■ Task instructions:
Count how many lines in the data hold "want". Only the number.

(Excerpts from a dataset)
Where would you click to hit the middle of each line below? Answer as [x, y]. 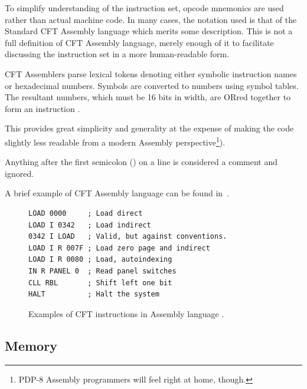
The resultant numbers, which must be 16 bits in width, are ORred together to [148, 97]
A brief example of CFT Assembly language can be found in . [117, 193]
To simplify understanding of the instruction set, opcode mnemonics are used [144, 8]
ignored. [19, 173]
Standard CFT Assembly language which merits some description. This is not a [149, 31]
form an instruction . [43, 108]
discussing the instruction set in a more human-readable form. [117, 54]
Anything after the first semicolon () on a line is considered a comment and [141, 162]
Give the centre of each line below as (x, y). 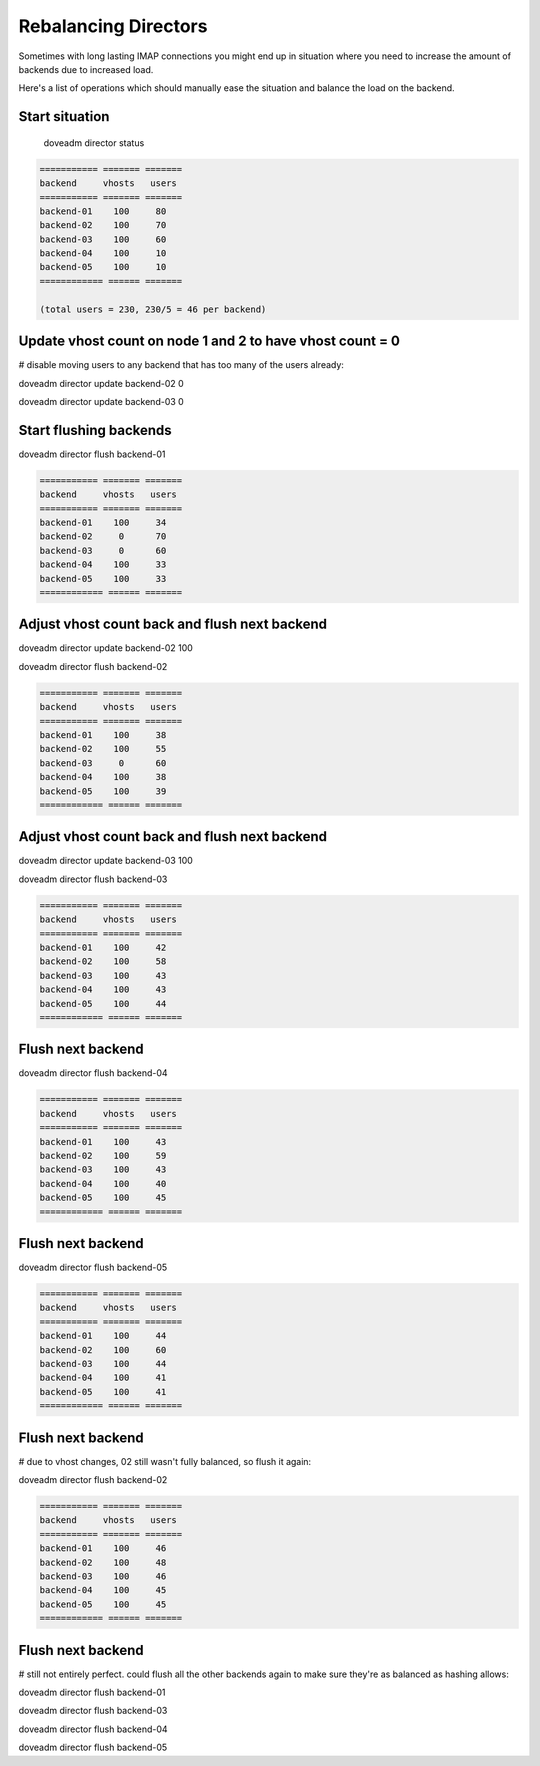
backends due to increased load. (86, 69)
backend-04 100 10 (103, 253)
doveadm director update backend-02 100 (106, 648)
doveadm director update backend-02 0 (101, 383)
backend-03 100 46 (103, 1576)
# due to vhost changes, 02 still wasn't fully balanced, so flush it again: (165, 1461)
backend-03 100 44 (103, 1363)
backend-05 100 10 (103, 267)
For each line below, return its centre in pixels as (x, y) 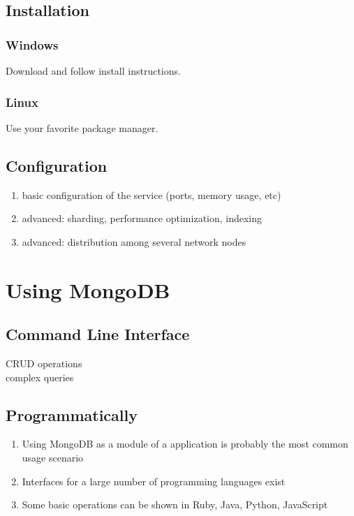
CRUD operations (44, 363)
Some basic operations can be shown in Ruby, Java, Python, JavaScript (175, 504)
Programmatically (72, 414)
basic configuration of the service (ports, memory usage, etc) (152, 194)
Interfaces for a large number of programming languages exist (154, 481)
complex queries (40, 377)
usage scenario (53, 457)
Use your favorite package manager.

* * *

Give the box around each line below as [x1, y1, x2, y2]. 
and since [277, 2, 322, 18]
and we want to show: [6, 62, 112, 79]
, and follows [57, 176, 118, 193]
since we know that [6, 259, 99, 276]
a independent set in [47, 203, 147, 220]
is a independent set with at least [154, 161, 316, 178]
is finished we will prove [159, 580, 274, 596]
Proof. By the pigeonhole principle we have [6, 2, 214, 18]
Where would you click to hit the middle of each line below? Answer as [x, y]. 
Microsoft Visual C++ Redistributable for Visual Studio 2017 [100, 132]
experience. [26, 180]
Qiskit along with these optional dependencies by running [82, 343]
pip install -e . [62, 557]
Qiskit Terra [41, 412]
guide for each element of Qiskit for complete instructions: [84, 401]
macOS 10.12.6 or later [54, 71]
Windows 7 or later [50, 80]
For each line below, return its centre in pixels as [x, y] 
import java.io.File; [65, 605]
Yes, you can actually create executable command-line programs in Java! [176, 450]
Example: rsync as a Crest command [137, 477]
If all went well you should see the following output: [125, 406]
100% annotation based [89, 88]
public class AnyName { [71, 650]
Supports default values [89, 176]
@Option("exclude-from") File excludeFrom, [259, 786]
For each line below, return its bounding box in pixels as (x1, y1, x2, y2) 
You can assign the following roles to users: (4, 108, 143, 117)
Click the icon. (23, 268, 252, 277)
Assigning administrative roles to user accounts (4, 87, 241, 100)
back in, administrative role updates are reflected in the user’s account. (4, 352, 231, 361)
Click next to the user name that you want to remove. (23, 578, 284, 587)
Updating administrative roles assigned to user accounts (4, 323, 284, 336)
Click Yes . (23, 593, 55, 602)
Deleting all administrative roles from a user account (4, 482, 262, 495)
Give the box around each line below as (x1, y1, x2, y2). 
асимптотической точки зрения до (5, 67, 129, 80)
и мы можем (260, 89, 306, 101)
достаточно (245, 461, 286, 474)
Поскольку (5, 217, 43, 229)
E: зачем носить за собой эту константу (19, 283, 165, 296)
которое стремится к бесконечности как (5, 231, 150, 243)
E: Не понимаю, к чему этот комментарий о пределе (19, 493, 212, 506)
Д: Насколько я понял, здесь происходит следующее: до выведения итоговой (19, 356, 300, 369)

■ Finished exercise:
2